Segment Start: Provided entries

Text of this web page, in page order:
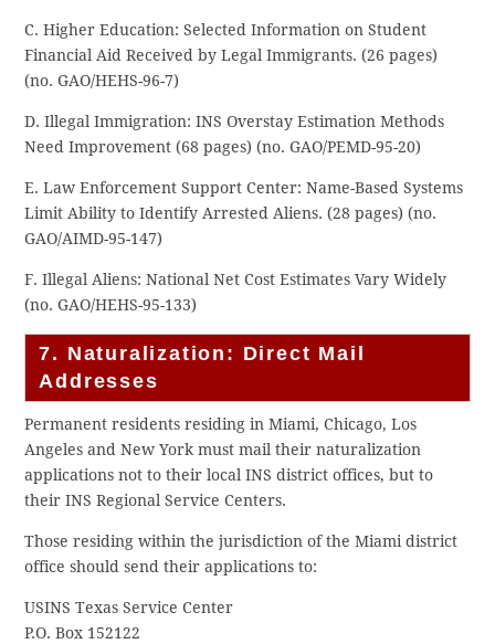
C. Higher Education: Selected Information on Student
Financial Aid Received by Legal Immigrants. (26 pages)
(no. GAO/HEHS-96-7)
D. Illegal Immigration: INS Overstay Estimation Methods
Need Improvement (68 pages) (no. GAO/PEMD-95-20)
E. Law Enforcement Support Center: Name-Based Systems
Limit Ability to Identify Arrested Aliens. (28 pages) (no.
GAO/AIMD-95-147)
F. Illegal Aliens: National Net Cost Estimates Vary Widely
(no. GAO/HEHS-95-133)
7. Naturalization: Direct Mail
Addresses
Permanent residents residing in Miami, Chicago, Los
Angeles and New York must mail their naturalization
applications not to their local INS district offices, but to
their INS Regional Service Centers.
Those residing within the jurisdiction of the Miami district
office should send their applications to:
USINS Texas Service Center
P.O. Box 152122
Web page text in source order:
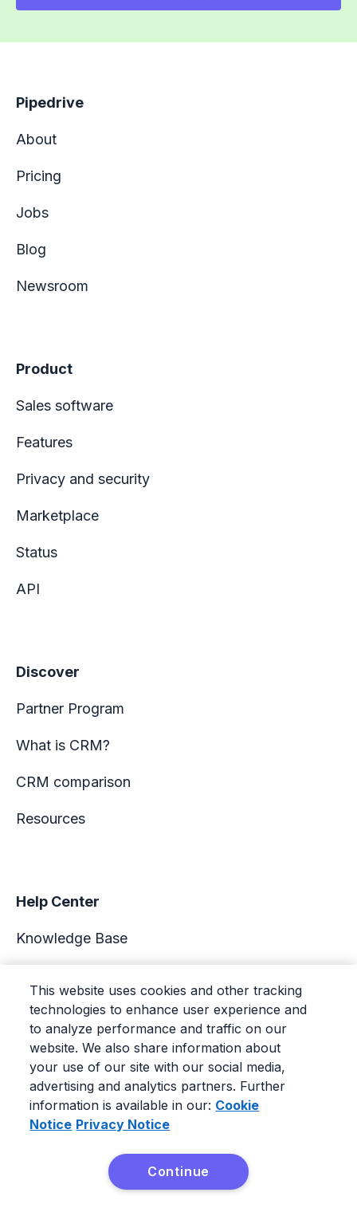
Pipedrive
About
Pricing
Jobs
Blog
Newsroom
Product
Sales software
Features
Privacy and security
Marketplace
Status
API
Discover
Partner Program
What is CRM?
CRM comparison
Resources
Help Center
Knowledge Base
Support
© 2026 Pipedrive | Terms of service
Pipedrive is a Web-based Sales CRM.
This website uses cookies and other tracking
technologies to enhance user experience and
to analyze performance and traffic on our
website. We also share information about
your use of our site with our social media,
advertising and analytics partners. Further
information is available in our: Cookie
Notice Privacy Notice
Continue
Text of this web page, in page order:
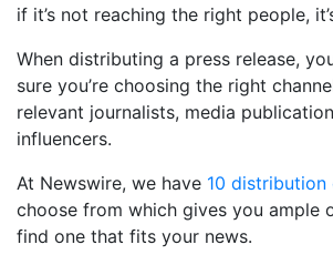
if it’s not reaching the right people,
When distributing a press release,
sure you’re choosing the right
relevant journalists, media
influencers.
At Newswire, we have 10 distribution
choose from which gives you ample
find one that fits your news.
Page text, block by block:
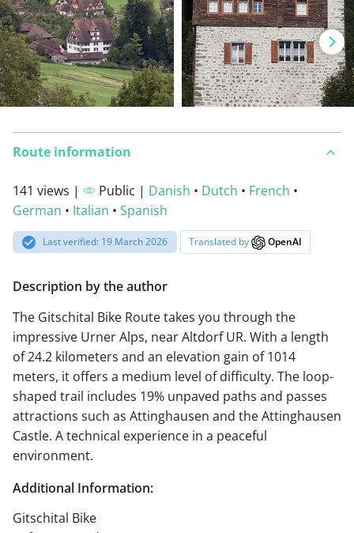
Route information
141 views | Public | Danish • Dutch • French •
German • Italian • Spanish
Last verified: 19 March 2026 Translated by OpenAI
Description by the author
The Gitschital Bike Route takes you through the
impressive Urner Alps, near Altdorf UR. With a length
of 24.2 kilometers and an elevation gain of 1014
meters, it offers a medium level of difficulty. The loop-
shaped trail includes 19% unpaved paths and passes
attractions such as Attinghausen and the Attinghausen
Castle. A technical experience in a peaceful
environment.
Additional Information:
Gitschital Bike
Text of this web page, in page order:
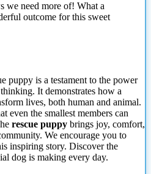
we need more of! What a
outcome for this sweet
puppy is a testament to the power
It demonstrates how a
lives, both human and animal.
even the smallest members can
rescue puppy brings joy, comfort,
We encourage you to
inspiring story. Discover the
dog is making every day.
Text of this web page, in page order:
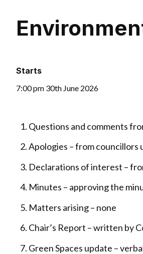
Starts
7:00 pm 30th June 2026
Questions and comments
Apologies – from
Declarations of interest –
Minutes – approving the
Matters arising – none
Chair’s Report – written by
Green Spaces update –
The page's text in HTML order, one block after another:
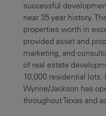
successful
near 35 year history.
properties worth in
provided asset and
marketing, and
of real estate
10,000 residential lots.
Wynne/Jackson has
throughout Texas and
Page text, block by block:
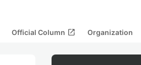
Official Column open_in_new Organization
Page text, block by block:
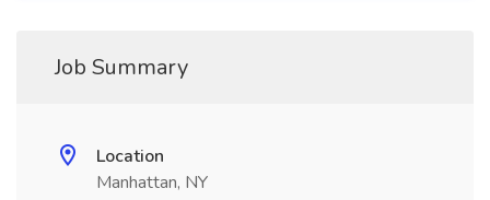
Job Summary
Location
Manhattan, NY
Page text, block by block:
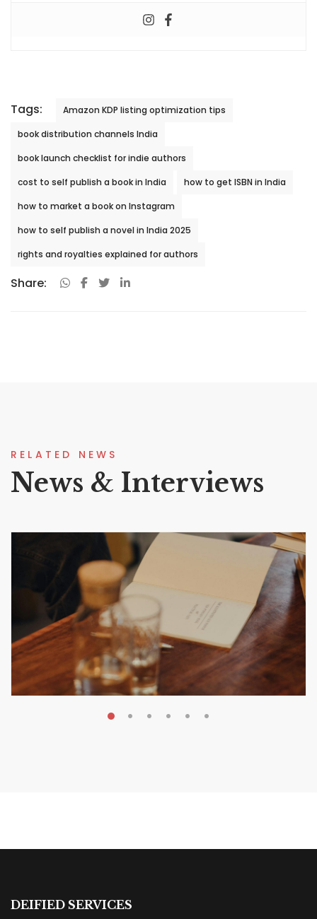
Tags:
Amazon KDP listing optimization tips
book distribution channels India
book launch checklist for indie authors
cost to self publish a book in India
how to get ISBN in India
how to market a book on Instagram
how to self publish a novel in India 2025
rights and royalties explained for authors
Share:
RELATED NEWS
News & Interviews
DEIFIED SERVICES
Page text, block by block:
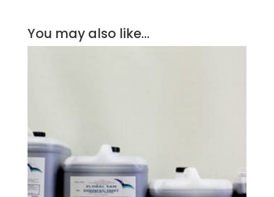
You may also like…

Segment End: Provided entries

▶ [The task]: The copy should hold only the lines from the one with "Those residing within" through the one with "impressive Urner Alps, near", exactly as they stand above. Leave out the pictures.

▶ [Answer below]:
Those residing within the jurisdiction of the Miami district
office should send their applications to:
USINS Texas Service Center
P.O. Box 152122
Web page text in source order:
Pipedrive
About
Pricing
Jobs
Blog
Newsroom
Product
Sales software
Features
Privacy and security
Marketplace
Status
API
Discover
Partner Program
What is CRM?
CRM comparison
Resources
Help Center
Knowledge Base
Support
© 2026 Pipedrive | Terms of service
Pipedrive is a Web-based Sales CRM.
This website uses cookies and other tracking
technologies to enhance user experience and
to analyze performance and traffic on our
website. We also share information about
your use of our site with our social media,
advertising and analytics partners. Further
information is available in our: Cookie
Notice Privacy Notice
Continue
Text of this web page, in page order:
if it’s not reaching the right people,
When distributing a press release,
sure you’re choosing the right
relevant journalists, media
influencers.
At Newswire, we have 10 distribution
choose from which gives you ample
find one that fits your news.
Page text, block by block:
Route information
141 views | Public | Danish • Dutch • French •
German • Italian • Spanish
Last verified: 19 March 2026 Translated by OpenAI
Description by the author
The Gitschital Bike Route takes you through the
impressive Urner Alps, near Altdorf UR. With a length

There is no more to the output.